By the way, I still cannot help but observe that 4.7 years is close to a harmonic (1/4) of the lunar nodal cycle, and about half the length of recent solar cycles, and may be a harmonic of a bidecadal beat cycle combining the two. The cycles we are observing here (in the blue line in Figure 3) are of a magnitude (amplitude) that could be completely attributed to typical variations in TSI. Couple that with the variation of the lunar nodal cycle, and we have an adequate physical basis, it seems to me, for the cyclical part of the time series.
Then, on top of that, we have the anti-persistent response to random effects upon temperature described by Carvalho et al, and demonstrated in the bottom pane of Figure 3. I suspect you’ll find a lot of ENSO in the latter, but that still doesn’t rule out a harmonic in ENSO as well.
Works for me. 😉
Spence_UK (05:54:27) :
Paul Vaughan,
Two notes: firstly, whilst I agree that a blanket rejection of smoothing is wrong, smoothing can have negative impacts on the analysis being performed. In particular, any Hurst-like analysis which is influenced by spectral power at different scales will clearly be affected by smoothing, which implicitly modifies spectral power at different scales. Anyone who uses smoothing prior to Hurst type analyses immediately raises questions of why it is needed, and should provide a clear justification as to how they prevent said smoothing from interfering with results (or how they have calibrated out the interference)..

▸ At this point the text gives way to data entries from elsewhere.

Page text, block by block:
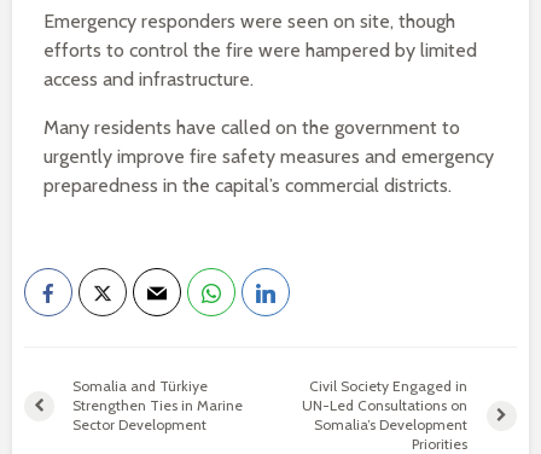
Emergency responders were seen on site, though
efforts to control the fire were hampered by limited
access and infrastructure.
Many residents have called on the government to
urgently improve fire safety measures and emergency
preparedness in the capital’s commercial districts.
Somalia and Türkiye
Strengthen Ties in Marine
Sector Development
Civil Society Engaged in
UN-Led Consultations on
Somalia’s Development
Priorities

The smoothing here doesn’t do that. It simply acts as a low pass filter, filtering out high frequency oscillations (and noise). We (Anthony and I) demonstrated this in our paper, most effectively (in my view) with the following wavelet image:
http://wattsupwiththat.files.wordpress.com/2009/05/figure3.png?w=402&h=536
Figure 3 is just a different representation of what you see in the image linked above. It speaks for itself, and and the image above shows that the smoothing in question is not “interfering with results.” The Hurst exponent, as applied then to the two components of the time series, simply helps further describe the difference between the two.
The smoothing here doesn’t do that. It simply acts as a low pass filter, filtering out high frequency oscillations
Basil, low pass filters which filter out high frequency oscillations is the exact same thing as modifying spectral power at different scales.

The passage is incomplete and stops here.